National insurance schemes for bank savers in the EU cover 1 percent of insured deposits, a European Commission document showed, with an average level above the required 0.8 percent but only if pooled in a single EU fund.
European Union states are negotiating the setting up of a European deposit insurance scheme (EDIS) that would cover individual deposits of up to 100,000 euros in all participating countries.
The scheme would complete the EU's flagship banking union project which was conceived to make the banking system safer after the financial crisis.
The deposit scheme is open to all EU members, but is only compulsory for those in the 19-member euro zone, with states such as Britain sitting out.
The plan, brought forward by the EU Commission last November, has been slowed down by German opposition, as Berlin fears that its wealthier deposit guarantee funds may be used to rescue savers in other countries.
The average available funding of national deposit insurance schemes currently covers 1 percent of insured deposits, the document said using confidential data provided by the 38 European national schemes.
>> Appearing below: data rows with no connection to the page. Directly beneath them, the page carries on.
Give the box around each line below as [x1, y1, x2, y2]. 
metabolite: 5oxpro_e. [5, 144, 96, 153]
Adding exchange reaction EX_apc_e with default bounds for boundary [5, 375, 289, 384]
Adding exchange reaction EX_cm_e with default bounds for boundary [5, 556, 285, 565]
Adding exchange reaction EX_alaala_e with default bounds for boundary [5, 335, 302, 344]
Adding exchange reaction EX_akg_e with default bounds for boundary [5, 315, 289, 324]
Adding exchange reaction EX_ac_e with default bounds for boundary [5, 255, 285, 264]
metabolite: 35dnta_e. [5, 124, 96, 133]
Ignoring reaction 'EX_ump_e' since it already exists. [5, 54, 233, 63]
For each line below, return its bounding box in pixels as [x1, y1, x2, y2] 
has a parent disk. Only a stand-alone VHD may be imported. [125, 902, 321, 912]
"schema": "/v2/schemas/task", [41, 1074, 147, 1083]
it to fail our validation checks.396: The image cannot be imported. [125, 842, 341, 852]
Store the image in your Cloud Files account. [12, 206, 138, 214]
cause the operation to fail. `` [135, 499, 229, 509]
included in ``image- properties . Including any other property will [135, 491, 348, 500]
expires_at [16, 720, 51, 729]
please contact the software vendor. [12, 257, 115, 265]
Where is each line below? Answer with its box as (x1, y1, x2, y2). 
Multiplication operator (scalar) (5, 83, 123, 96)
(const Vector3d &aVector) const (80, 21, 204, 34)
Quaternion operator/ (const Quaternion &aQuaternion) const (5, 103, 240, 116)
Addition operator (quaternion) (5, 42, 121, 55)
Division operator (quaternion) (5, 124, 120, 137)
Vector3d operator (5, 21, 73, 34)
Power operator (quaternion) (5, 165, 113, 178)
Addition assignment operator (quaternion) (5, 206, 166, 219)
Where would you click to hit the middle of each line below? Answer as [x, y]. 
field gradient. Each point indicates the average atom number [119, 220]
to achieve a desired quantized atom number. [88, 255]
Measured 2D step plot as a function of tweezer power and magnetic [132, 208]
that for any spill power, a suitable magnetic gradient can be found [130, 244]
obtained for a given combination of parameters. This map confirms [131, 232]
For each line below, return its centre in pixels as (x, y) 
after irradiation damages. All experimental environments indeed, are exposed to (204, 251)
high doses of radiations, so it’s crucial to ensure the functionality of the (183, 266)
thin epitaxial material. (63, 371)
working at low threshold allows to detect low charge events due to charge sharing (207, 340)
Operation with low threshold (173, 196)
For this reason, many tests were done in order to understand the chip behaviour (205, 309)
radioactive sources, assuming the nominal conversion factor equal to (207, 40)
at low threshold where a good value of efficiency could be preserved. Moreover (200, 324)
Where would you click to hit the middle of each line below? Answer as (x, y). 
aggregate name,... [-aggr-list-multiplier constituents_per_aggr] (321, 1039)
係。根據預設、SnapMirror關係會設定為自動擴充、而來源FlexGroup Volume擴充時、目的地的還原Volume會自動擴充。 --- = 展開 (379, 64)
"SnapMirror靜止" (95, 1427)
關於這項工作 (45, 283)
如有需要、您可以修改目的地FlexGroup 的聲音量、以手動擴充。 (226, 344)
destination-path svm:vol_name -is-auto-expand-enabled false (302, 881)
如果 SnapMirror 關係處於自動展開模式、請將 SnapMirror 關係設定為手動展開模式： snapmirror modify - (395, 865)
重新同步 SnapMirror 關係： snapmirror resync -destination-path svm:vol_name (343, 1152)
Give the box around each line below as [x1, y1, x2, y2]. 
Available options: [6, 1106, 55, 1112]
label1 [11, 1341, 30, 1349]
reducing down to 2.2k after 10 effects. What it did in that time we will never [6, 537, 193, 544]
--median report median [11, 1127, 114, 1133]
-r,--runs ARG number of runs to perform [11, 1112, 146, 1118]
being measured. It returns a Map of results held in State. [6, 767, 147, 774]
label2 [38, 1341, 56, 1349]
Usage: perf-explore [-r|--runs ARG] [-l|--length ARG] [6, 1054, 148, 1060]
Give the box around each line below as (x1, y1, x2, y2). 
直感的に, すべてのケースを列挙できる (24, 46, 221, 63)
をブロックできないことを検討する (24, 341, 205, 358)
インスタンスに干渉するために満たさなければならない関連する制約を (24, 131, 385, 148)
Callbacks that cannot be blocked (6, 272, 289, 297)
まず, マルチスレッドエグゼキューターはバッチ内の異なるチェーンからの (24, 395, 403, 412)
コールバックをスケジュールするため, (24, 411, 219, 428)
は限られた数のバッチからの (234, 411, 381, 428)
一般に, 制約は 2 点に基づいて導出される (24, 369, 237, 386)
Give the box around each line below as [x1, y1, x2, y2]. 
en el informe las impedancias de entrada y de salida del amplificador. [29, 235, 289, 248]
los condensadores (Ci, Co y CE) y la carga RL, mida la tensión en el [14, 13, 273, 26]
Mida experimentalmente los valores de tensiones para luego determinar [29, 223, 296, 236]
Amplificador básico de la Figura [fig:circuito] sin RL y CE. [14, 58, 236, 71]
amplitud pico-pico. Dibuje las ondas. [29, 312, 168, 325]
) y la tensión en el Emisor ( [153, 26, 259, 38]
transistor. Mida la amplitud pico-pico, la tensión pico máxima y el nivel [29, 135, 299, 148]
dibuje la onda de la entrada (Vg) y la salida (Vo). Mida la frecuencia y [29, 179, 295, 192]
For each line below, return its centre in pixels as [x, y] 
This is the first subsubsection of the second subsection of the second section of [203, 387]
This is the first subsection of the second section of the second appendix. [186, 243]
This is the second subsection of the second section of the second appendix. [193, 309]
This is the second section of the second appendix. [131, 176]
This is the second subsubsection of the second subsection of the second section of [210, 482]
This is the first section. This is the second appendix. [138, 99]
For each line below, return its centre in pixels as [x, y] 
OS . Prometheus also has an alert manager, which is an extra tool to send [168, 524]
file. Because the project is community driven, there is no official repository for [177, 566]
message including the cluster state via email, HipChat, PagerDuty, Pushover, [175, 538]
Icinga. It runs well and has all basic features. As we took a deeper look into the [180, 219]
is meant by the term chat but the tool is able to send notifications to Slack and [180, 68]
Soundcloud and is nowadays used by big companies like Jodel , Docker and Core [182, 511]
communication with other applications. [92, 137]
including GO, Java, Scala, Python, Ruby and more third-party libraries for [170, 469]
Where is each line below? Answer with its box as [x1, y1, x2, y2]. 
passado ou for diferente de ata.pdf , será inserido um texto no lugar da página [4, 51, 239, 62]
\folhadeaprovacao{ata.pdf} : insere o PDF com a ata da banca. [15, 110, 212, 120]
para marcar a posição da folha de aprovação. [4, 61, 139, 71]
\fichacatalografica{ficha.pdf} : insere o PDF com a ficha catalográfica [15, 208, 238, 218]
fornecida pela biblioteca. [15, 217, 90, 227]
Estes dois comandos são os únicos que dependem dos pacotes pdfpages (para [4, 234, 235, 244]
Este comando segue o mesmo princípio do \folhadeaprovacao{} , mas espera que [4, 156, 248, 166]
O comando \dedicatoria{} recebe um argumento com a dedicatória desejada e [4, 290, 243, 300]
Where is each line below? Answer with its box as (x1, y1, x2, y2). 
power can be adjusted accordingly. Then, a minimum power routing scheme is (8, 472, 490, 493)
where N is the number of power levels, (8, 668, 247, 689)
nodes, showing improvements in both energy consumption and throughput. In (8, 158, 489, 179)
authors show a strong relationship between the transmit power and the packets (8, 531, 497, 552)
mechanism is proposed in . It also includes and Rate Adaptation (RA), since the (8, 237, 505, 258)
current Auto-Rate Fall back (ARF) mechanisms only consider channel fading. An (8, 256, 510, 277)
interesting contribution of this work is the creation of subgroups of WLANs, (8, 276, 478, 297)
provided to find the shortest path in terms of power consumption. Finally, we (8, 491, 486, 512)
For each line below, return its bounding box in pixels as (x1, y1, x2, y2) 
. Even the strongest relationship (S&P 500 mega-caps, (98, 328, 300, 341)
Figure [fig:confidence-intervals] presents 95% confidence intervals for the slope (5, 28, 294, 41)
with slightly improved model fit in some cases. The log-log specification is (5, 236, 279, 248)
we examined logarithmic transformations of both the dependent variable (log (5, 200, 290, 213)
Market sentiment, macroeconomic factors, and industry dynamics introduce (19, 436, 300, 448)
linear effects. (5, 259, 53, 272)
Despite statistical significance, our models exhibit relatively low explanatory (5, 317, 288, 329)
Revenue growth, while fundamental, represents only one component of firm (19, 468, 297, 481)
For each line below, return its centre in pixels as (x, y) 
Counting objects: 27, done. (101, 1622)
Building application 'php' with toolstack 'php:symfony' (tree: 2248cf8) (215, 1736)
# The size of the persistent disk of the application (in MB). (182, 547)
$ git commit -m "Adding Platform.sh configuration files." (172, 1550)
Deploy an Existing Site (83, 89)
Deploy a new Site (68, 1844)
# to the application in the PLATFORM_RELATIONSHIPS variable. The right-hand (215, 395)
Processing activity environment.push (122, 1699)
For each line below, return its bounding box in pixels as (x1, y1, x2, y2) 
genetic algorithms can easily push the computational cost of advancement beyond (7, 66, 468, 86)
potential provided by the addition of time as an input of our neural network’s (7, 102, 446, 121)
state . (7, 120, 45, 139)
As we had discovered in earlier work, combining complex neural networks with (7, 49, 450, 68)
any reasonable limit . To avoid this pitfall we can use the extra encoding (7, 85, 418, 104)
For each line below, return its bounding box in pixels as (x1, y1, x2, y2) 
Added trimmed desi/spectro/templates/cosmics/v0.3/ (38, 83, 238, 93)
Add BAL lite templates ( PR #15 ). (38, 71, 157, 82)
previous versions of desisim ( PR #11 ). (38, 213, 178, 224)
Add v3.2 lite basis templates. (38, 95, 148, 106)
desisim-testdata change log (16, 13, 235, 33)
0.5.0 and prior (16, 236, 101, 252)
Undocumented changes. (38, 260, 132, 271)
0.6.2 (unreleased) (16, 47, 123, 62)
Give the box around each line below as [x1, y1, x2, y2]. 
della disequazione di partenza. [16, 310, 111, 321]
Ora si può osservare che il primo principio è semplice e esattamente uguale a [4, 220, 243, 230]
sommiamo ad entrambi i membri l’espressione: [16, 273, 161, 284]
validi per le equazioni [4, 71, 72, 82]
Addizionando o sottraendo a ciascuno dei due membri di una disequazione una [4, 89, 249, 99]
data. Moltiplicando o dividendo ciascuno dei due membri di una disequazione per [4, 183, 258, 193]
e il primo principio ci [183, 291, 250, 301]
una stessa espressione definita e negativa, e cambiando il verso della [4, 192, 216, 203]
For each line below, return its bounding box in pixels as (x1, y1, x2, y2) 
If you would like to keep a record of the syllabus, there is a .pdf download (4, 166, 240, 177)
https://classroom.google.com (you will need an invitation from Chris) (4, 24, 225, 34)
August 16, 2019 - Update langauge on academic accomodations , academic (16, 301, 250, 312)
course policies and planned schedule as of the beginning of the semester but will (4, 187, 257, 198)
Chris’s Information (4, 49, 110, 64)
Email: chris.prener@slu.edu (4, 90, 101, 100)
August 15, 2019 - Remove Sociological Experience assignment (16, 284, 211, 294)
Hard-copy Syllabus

EU rules say that the minimum coverage level should be 0.8 percent of total insured deposits by 2024. The 1 percent figure shows that countries have already reached the minimum agreed targets, but only if taken all together.
The EU executive arm had said in previous documents that in one third of EU states deposit funds already covered more than 1 percent of insured deposits and in some countries more than 3 percent.
The Commission document lists the economic benefits of EDIS, concluding that a common insurance scheme "will improve deposit insurance cover for banks in all participating member states, without changing the overall level of funding."
In case of a broader banking crisis with multiple pay-outs necessary to protect deposits in more than one ailing lender, national schemes would fail to fully protect deposits in 2.5 percent of the cases, Commission calculations show, while if EDIS were in place only in 0.7 percent of the cases depositors may not be fully reimbursed.